The performance of the Fund is directly affected by the performance of the
Master Portfolio. The financial statements of the Master Portfolio,
including the Portfolio of Investments, are included elsewhere in this
report and should be read in conjunction with the Fund's financial
statements.
DISTRIBUTIONS TO SHAREHOLDERS
Distributions to shareholders from net investment income of the Fund are
declared and distributed quarterly. Dividends to shareholders from any net
realized capital gains are declared and distributed annually, generally in
December. Such distributions to shareholders are recorded on the
ex-dividend date.
Income and capital gain distributions are determined in accordance with
income tax regulations which may differ from generally accepted accounting
principles. These differences are primarily due to differing treatments for
foreign currency transactions, market discount, losses deferred to wash
sales and excise tax regulations. Permanent book and tax basis differences
relating to shareholder distributions will result in reclassifications to
paid-in capital and may impact net investment income per share.
Undistributed net investment income may include temporary book and tax
basis differences which will reverse in a subsequent period. Any taxable
income or gain remaining at fiscal year end is distributed in the following
year.
FEDERAL INCOME TAXES
The Fund is treated as a separate entity from each other series of the
Trust for federal income tax purposes. It is the policy of the Fund to
qualify as a regulated investment company under Subchapter M of the
Internal Revenue Code. If so qualified, the Fund must distribute annually
all of its investment company taxable income and any net capital gains
(taking into account capital loss carryforwards) sufficient to relieve it
from all, or substantially all, federal income and excise taxes.
Accordingly, no provision for federal taxes was required at December 31,
1999. At December 31, 1999, for federal income tax purposes, the Fund had a
capital loss carryforward of $134, expiring in 2007. The Fund will not
distribute any realized capital gains until the capital loss carryforward
has been fully utilized or until it expires. For the period ended December
31, 1999, the Fund has elected to defer $604 of capital losses attributable
to Post-October losses.
The following reclassifications, which have no impact on the net asset
value of the Fund, were made in order to present the Fund's capital
accounts on a tax basis:
Overdistributed Net Accumulated Undistributed
Investment Net Realized Gain on
Paid-in Capital Decrease Income Increase Sale of Investments Decrease
- --------------------------------------------------------------------------------
$913 $925 $12
<PAGE>
REDEMPTION FEES
Shares held in the Fund less than four months are subject to a fee equal to
0.50% of the proceeds of the redeemed shares. The fee, which is retained by
the Fund, is accounted for as an addition to paid-in capital.

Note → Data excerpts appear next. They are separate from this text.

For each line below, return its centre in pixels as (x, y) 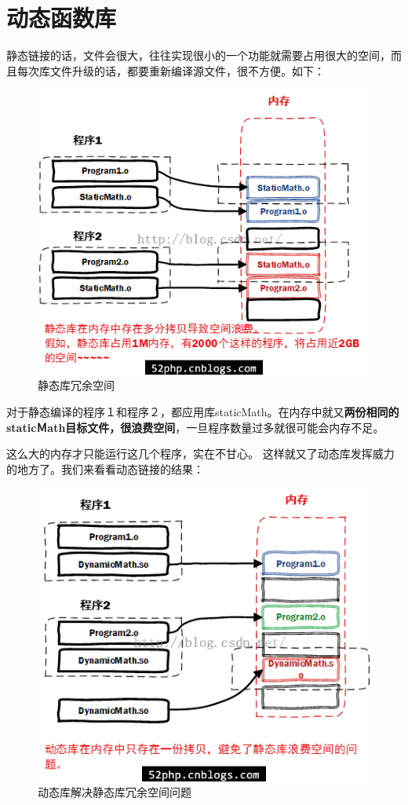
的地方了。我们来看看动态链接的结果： (105, 468)
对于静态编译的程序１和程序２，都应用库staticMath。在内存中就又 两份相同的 (203, 412)
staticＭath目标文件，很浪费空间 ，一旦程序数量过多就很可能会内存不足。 (195, 427)
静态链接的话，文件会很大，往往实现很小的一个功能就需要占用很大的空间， (199, 55)
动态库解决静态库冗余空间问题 (115, 792)
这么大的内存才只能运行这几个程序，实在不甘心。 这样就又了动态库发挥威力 (200, 454)
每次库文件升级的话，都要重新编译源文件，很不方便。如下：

2. AGREEMENTS AND OTHER TRANSACTIONS WITH AFFILIATES
E*TRADE Asset Management, Inc. (the "Investment Advisor"), a wholly owned
subsidiary of E*TRADE Group, Inc. ("E*TRADE Group"), serves as the
investment advisor for the Fund pursuant to an investment advisory
agreement ("Advisory Agreement"). For its service as investment advisor,
the Investment Advisor is paid by the Fund at an annual rate of 0.02% of
the Fund's average daily net assets.
Pursuant to an Investment Advisory Contract with the Master Portfolio,
Barclays Global Fund Advisors ("BGFA") provides investment advisory
services in connection with the management of the Master Portfolio's
assets. For its services, BGFA is entitled to receive 0.08% of the average
daily net assets of the Master Portfolio. The Fund records daily its
proportionate share of the Master Portfolio's advisory fees, described
above, in addition to income, expenses and realized and unrealized gains
and losses.
The Investment Advisor also provides administrative services to the Fund,
pursuant to an administrative services agreement ("Administrative
Agreement"). Services provided by the Investment Advisor acting as
administrator include, but are not limited to: coordinating the services
performed by the transfer and dividend disbursing agent, custodian,
sub-administrator, shareholder servicing agent, independent auditors and
legal counsel; preparing and supervising the preparation of periodic
reports to the Fund's shareholders; generally supervising regulatory
compliance matters; providing, at its own expense, the services of its
personnel to serve as officers of the Trust; monitoring and reviewing the
Fund's contracted services and expenditures; and report to the Board of
Trustees concerning its activities pursuant to the Administrative
Agreement. The Fund pays the Investment Advisor a monthly fee calculated at
an annual rate of 0.25% of its average daily net assets.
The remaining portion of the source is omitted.